Collecting data for football analysis
I thought that the only data available were the typical stats such as goals, percentage of passes, numbers of shoots, etc.
However, in 2020 I heard about the book “Soccermatics” by David Sumpter and the movie “Moneyball”, and I knew the term: Advanced Football Stats.
Since then I have been involved in football research and analytical practice, first through SomosCantera/DeepPitch and later as an enthusiast. As an enthusiast, I had to search for free resources (data and courses) to practice, and in this post, I share the useful information that I have found.
Before sharing the information, I will talk about data type of data in football analytical. The performance analyst collect data about:
- Traditional data: Stats as goals, passess, fouls, shoots, etc.
- Physical data: Generally this data is collected by companies like CATAPULT.
- Event data: Quantifies what actually happens on the pitch. ,Most “events” are individual player actions.
- Tracking data: Records the position of each player on the pitch.

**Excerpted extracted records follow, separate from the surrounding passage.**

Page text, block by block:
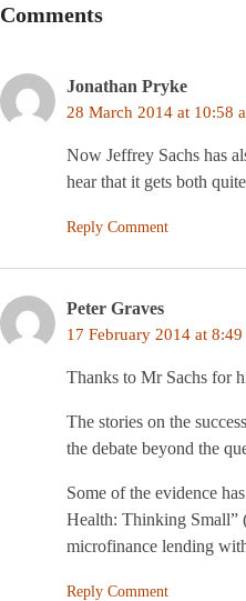
Comments
Jonathan Pryke
28 March 2014 at 10:58
Now Jeffrey Sachs has
hear that it gets both
Reply Comment
Peter Graves
17 February 2014 at 8:49
Thanks to Mr Sachs for
The stories on the
the debate beyond the
Some of the evidence
Health: Thinking Small”
microfinance lending
Reply Comment
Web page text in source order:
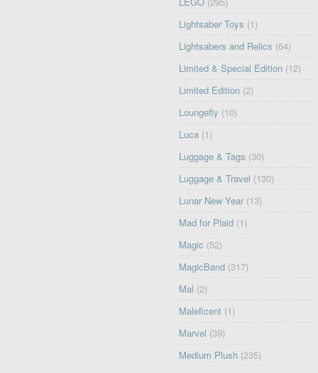
Lightsaber Toys (1)
Lightsabers and Relics (64)
Limited & Special Edition (12)
Limited Edition (2)
Loungefly (10)
Luca (1)
Luggage & Tags (30)
Luggage & Travel (130)
Lunar New Year (13)
Mad for Plaid (1)
Magic (52)
MagicBand (317)
Mal (2)
Maleficent (1)
Marvel (39)
Medium Plush (235)
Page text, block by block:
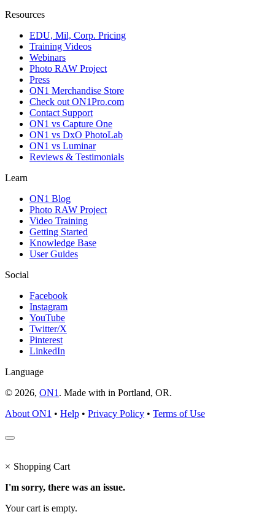
Resources
EDU, Mil, Corp. Pricing
Training Videos
Webinars
Photo RAW Project
Press
ON1 Merchandise Store
Check out ON1Pro.com
Contact Support
ON1 vs Capture One
ON1 vs DxO PhotoLab
ON1 vs Luminar
Reviews & Testimonials
Learn
ON1 Blog
Photo RAW Project
Video Training
Getting Started
Knowledge Base
User Guides
Social
Facebook
Instagram
YouTube
Twitter/X
Pinterest
LinkedIn
Language
© 2026, ON1 . Made with in Portland, OR.
About ON1 • Help • Privacy Policy • Terms of Use
× Shopping Cart
I'm sorry, there was an issue.
Your cart is empty.
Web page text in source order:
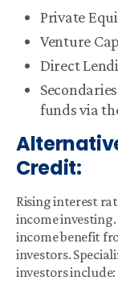
Private
Venture
Direct
funds via
Credit:
Rising interest
income
income benefit
investors.
investors include:
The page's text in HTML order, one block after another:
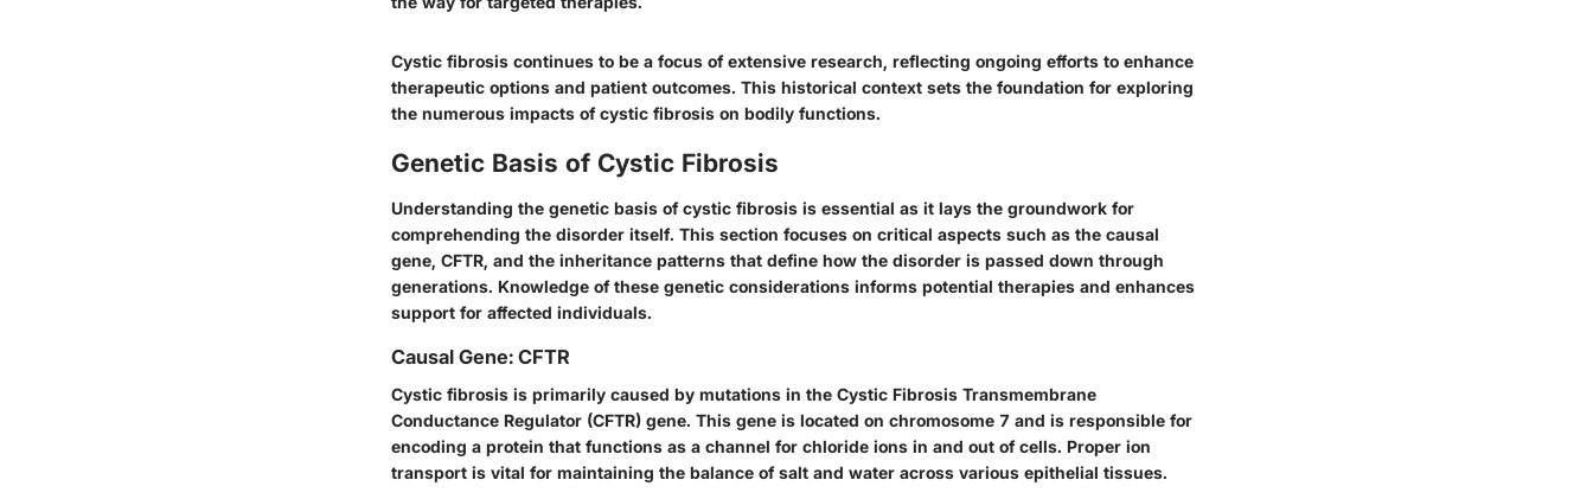
Cystic fibrosis continues to be a focus of extensive research, reflecting ongoing efforts to enhance
therapeutic options and patient outcomes. This historical context sets the foundation for exploring
the numerous impacts of cystic fibrosis on bodily functions.
Genetic Basis of Cystic Fibrosis
Understanding the genetic basis of cystic fibrosis is essential as it lays the groundwork for
comprehending the disorder itself. This section focuses on critical aspects such as the causal
gene, CFTR, and the inheritance patterns that define how the disorder is passed down through
generations. Knowledge of these genetic considerations informs potential therapies and enhances
support for affected individuals.
Causal Gene: CFTR
Cystic fibrosis is primarily caused by mutations in the Cystic Fibrosis Transmembrane
Conductance Regulator (CFTR) gene. This gene is located on chromosome 7 and is responsible for
encoding a protein that functions as a channel for chloride ions in and out of cells. Proper ion
transport is vital for maintaining the balance of salt and water across various epithelial tissues.
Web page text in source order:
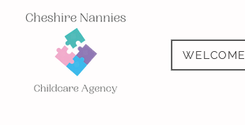
WELCOME
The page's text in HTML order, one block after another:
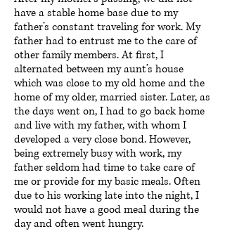
have a stable home base due to my
father’s constant traveling for work. My
father had to entrust me to the care of
other family members. At first, I
alternated between my aunt’s house
which was close to my old home and the
home of my older, married sister. Later, as
the days went on, I had to go back home
and live with my father, with whom I
developed a very close bond. However,
being extremely busy with work, my
father seldom had time to take care of
me or provide for my basic meals. Often
due to his working late into the night, I
would not have a good meal during the
day and often went hungry.
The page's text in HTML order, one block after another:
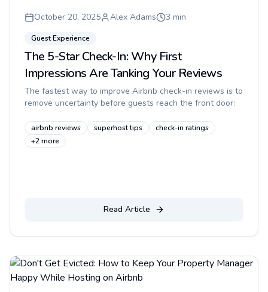
October 20, 2025 Alex Adams 3 min
Guest Experience
The 5-Star Check-In: Why First
Impressions Are Tanking Your Reviews
The fastest way to improve Airbnb check-in reviews is to
remove uncertainty before guests reach the front door:
plain...
airbnb reviews superhost tips
check-in ratings
+2more
Read Article

It’s, useful for calculating players statistics like distance covered and average speed.
Now yes, the resources:
Data available:
- Statsbombs, is the principal data provider and have available free data such as the Champions League, Premier League, and World Cup.
- Wyscout, is the leading platform on scouting.
- Event data Metrica.
- Skillcorner, Broadcast Tracking data.
- Friends of Tracking: contains tracking data about Liverpool.
An important consideration to the getting free data is learning about Web scraping. With library like Beautifulsoup you can extract information of Transfermarkt, WhoScored, fbref. The information that you can extract is from squads, transfers, match statistics, player, etc.
To finish I recommend following the tutorials or learning paths of Statsbomb and FoT.